密室裏,充滿了快活的空氣。
他們都以爲,自己已經取得了階段性的勝利。
他們都以爲,蘇齊已經無計可施,隻能選擇妥協。
然而,他們不知道的是,一個更大的“餡餅”,正在向他們砸來。
三天後。
官複原職并且“官升一級”的王平,以運籌部副管事的身份向所有“地字号”以上的商會成員,發出了邀請。

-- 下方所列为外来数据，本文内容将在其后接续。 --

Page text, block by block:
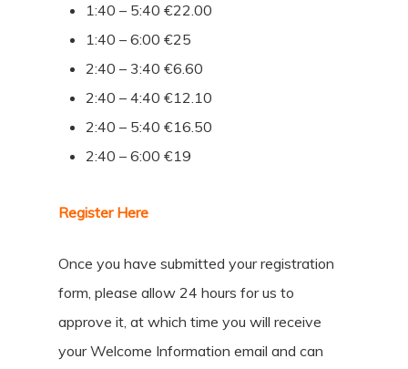
1:40 – 5:40 €22.00
1:40 – 6:00 €25
2:40 – 3:40 €6.60
2:40 – 4:40 €12.10
2:40 – 5:40 €16.50
2:40 – 6:00 €19
Register Here
Once you have submitted your registration
form, please allow 24 hours for us to
approve it, at which time you will receive
your Welcome Information email and can
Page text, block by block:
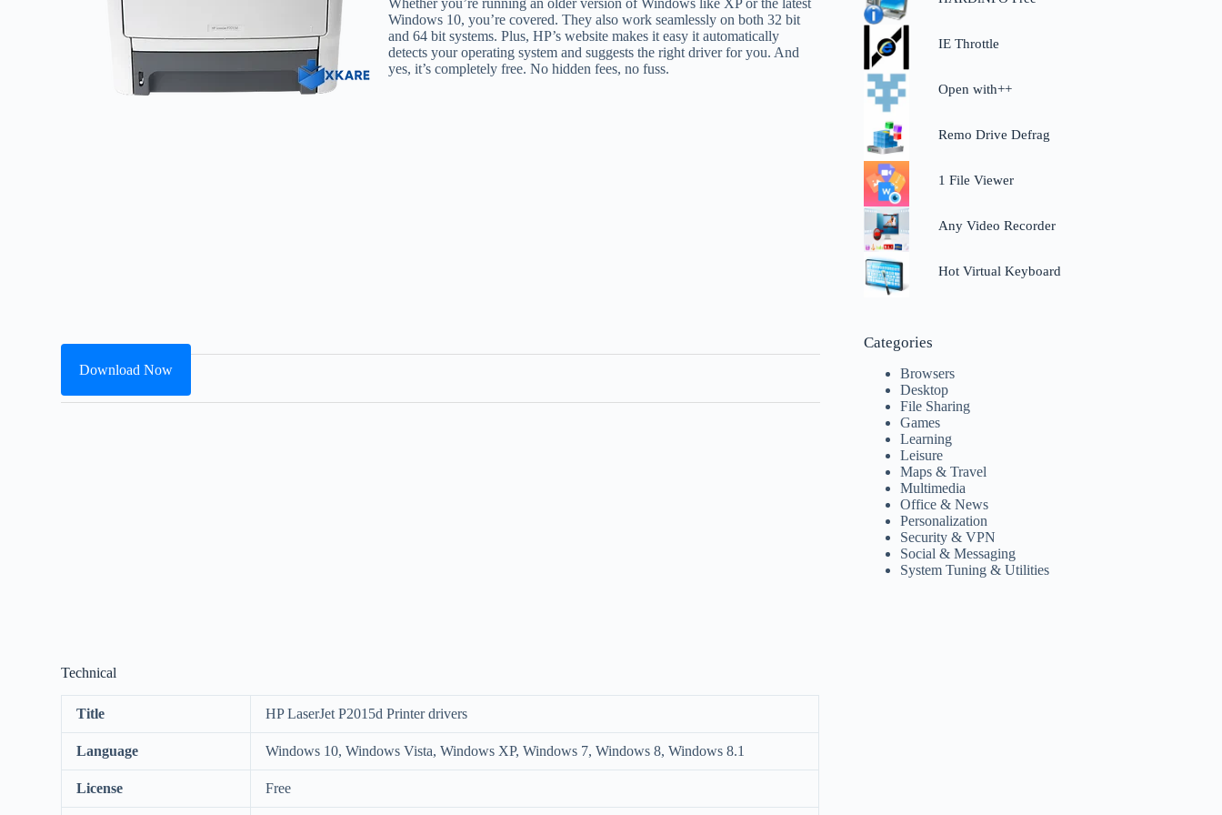
Windows 10, you’re covered. They also work seamlessly on both 32 bit
and 64 bit systems. Plus, HP’s website makes it easy it automatically
detects your operating system and suggests the right driver for you. And
yes, it’s completely free. No hidden fees, no fuss.
Download Now
Technical
Title HP LaserJet P2015d Printer drivers
Language Windows 10, Windows Vista, Windows XP, Windows 7, Windows 8, Windows 8.1
License Free
IE Throttle
Open with++
Remo Drive Defrag
1 File Viewer
Any Video Recorder
Hot Virtual Keyboard
Categories
Browsers
Desktop
File Sharing
Games
Learning
Leisure
Maps & Travel
Multimedia
Office & News
Personalization
Security & VPN
Social & Messaging
System Tuning & Utilities

邀請函上說,金源商會在蘇先生的運籌帷幄之下,已經與西域的大宛國建立了初步聯系。
大宛國,盛産汗血寶馬,美玉,和一種名爲“苜蓿”的神奇牧草。
這其中蘊含着難以想象的巨大商機。
因此,蘇先生和長公子決定,立刻組建一支,規模空前的商隊,前往大宛。
爲了體現“與衆人共富貴”的原則,特意召開此次大會,共同商議,此次大宛之行的股份分配和人員安排。
這個消息,就像一塊巨石,投入了平靜的湖面,激起了千層巨浪。
大宛國!
汗血寶馬!
那可是比黃金,還要珍貴的東西!
所有商人,在看到這份邀請函後,眼睛都紅了。
他們知道這将是一次,比之前任何一次貿易利潤都要豐厚百倍的,天賜良機!
尤其是魏庸等人。
他們更是興奮得幾乎要跳起來。
“天助我也!真是天助我也!”魏庸拿着邀請函手都在發抖,“蘇齊啊蘇齊,你千算萬算也算不到,自己這是在爲我們做嫁衣!”
“老大,我們這次一定要多争取一些股份!”
“沒錯!我們關中商盟人多勢衆,财力雄厚!這次的商隊,至少要由我們來主導!”
“隻要我們拿下了大宛之行的主導權,那整個金源商會就将徹底,成爲我們的囊中之物!”
他們已經開始幻想,自己成爲第二個呂不韋,權傾朝野,富可敵國的美夢了。
會議的地點,定在了朔方城外金源商會的總部大營。
時間,是三日後的正午。
這一天,天高雲淡,惠風和暢。
金源商會的總部大營,張燈結彩,戒備森嚴。
一輛輛華麗的馬車,從朔方城的各個方向向着這裏彙集。
魏庸和他的十幾個核心盟友,共乘一輛特制的,足以容納二十人的巨大馬車,一路談笑風生,意氣風發地來到了大營門口。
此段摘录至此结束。